In a nutshell: A London company called Pentaform is planning to start selling a biodegradable keyboard that can run Windows 10 for just $150 later this month. It created the system, branded AbacusBasic, to help connect people that otherwise couldn’t afford a computer to the internet.
According to Pentaform, the Abacus is the most affordable computer in the world. It’s a regular office keyboard with a trackpad tacked onto the side and a quad-core system tucked underneath it. It doesn’t have a screen, but it has an HDMI port.
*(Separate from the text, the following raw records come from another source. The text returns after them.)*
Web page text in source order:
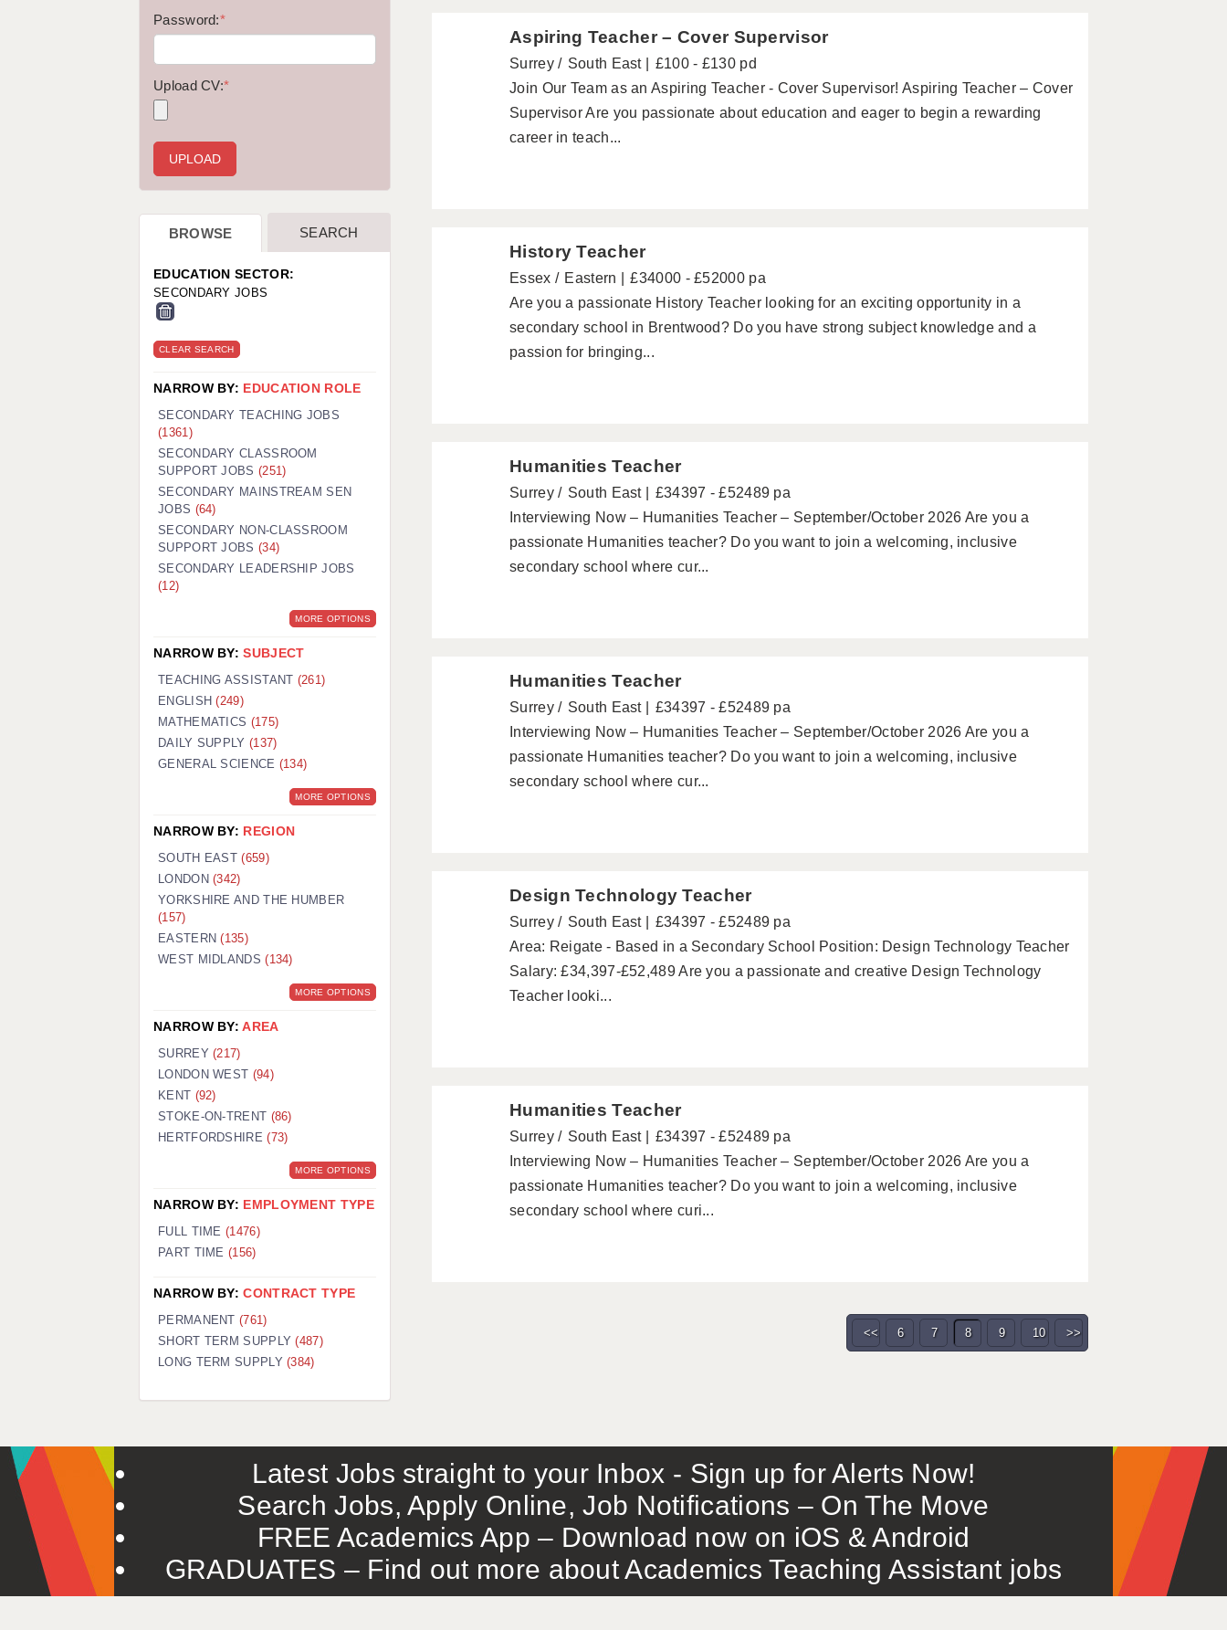
WORCESTER: 01905 887157 Aspiring Teacher – Cover Supervisor
Surrey South East
£100 - £130 pd
Join Our Team as an Aspiring Teacher - Cover Supervisor! Aspiring Teacher – Cover
Supervisor Are you passionate about education and eager to begin a rewarding
career in teach...
History Teacher
Essex Eastern
£34000 - £52000 pa
Are you a passionate History Teacher looking for an exciting opportunity in a
secondary school in Brentwood? Do you have strong subject knowledge and a
passion for bringing...
Humanities Teacher
Surrey South East
£34397 - £52489 pa
Interviewing Now – Humanities Teacher – September/October 2026 Are you a
passionate Humanities teacher? Do you want to join a welcoming, inclusive
secondary school where cur...
Humanities Teacher
Surrey South East
£34397 - £52489 pa
Interviewing Now – Humanities Teacher – September/October 2026 Are you a
passionate Humanities teacher? Do you want to join a welcoming, inclusive
secondary school where cur...
Design Technology Teacher
Surrey South East
£34397 - £52489 pa
Area: Reigate - Based in a Secondary School Position: Design Technology Teacher
Salary: £34,397-£52,489 Are you a passionate and creative Design Technology
Teacher looki...
Humanities Teacher
Surrey South East
£34397 - £52489 pa
Interviewing Now – Humanities Teacher – September/October 2026 Are you a
passionate Humanities teacher? Do you want to join a welcoming, inclusive
secondary school where curi...
<< 6 7 8 9 10 >>
Password:*
Upload CV:*
BROWSE SEARCH
EDUCATION SECTOR:
SECONDARY JOBS
CLEAR SEARCH
NARROW BY: EDUCATION ROLE
SECONDARY TEACHING JOBS
(1361)
SECONDARY CLASSROOM
SUPPORT JOBS (251)
SECONDARY MAINSTREAM SEN
JOBS (64)
SECONDARY NON-CLASSROOM
SUPPORT JOBS (34)
SECONDARY LEADERSHIP JOBS
(12)
MORE OPTIONS
NARROW BY:SUBJECT
TEACHING ASSISTANT (261)
ENGLISH(249)
MATHEMATICS (175)
DAILY SUPPLY (137)
GENERAL SCIENCE (134)
MORE OPTIONS
NARROW BY: REGION
SOUTH EAST(659)
LONDON(342)
YORKSHIRE AND THE HUMBER
(157)
EASTERN(135)
WEST MIDLANDS(134)
MORE OPTIONS
NARROW BY:AREA
SURREY(217)
LONDON WEST (94)
KENT (92)
STOKE-ON-TRENT (86)
HERTFORDSHIRE(73)
MORE OPTIONS
NARROW BY: EMPLOYMENT TYPE
FULL TIME (1476)
PART TIME (156)
NARROW BY:CONTRACT TYPE
PERMANENT(761)
SHORT TERM SUPPLY(487)
LONG TERM SUPPLY(384)
Latest Jobs straight to your Inbox - Sign up for Alerts Now!
Search Jobs, Apply Online, Job Notifications – On The Move
FREE Academics App – Download now on iOS & Android
GRADUATES – Find out more about Academics Teaching Assistant jobs

Part of what makes it special is its environmental friendliness. Pentaform co-founder, Joon Sang Lee, says the Abacus “considers the planet as one of its prime beneficiaries.” Its outer casing is made from a biodegradable polymer and its interior components are designed to be repairable and recyclable.
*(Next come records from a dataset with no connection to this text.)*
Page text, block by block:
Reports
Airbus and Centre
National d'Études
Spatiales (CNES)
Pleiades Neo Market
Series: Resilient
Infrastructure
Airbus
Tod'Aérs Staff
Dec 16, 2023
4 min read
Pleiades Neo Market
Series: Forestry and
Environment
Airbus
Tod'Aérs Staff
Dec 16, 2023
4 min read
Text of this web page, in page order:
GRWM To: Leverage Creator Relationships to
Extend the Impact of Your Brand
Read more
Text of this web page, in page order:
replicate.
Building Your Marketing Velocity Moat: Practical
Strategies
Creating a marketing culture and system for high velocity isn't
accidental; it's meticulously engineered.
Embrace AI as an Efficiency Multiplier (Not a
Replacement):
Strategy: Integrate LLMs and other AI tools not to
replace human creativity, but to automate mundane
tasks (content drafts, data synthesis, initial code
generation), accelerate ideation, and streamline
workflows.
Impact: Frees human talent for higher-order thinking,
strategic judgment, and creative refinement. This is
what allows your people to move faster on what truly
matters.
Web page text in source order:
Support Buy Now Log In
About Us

Pentaform says that the Abacus consumes just 31 kWh per year, about the same as a lightbulb. It makes sense, given that the quad-core from 2016 it uses, the Intel Atom x5-Z8350, has an SDP (scenario design power) of just 2 W.
Despite its low power consumption, the Atom manages a base clock of 1.44 GHz and a boost clock of 1.84 GHz. It sounds slow, but I’ve used that processor before and, as Pentaform claims, it’s fine for simple tasks like web browsing.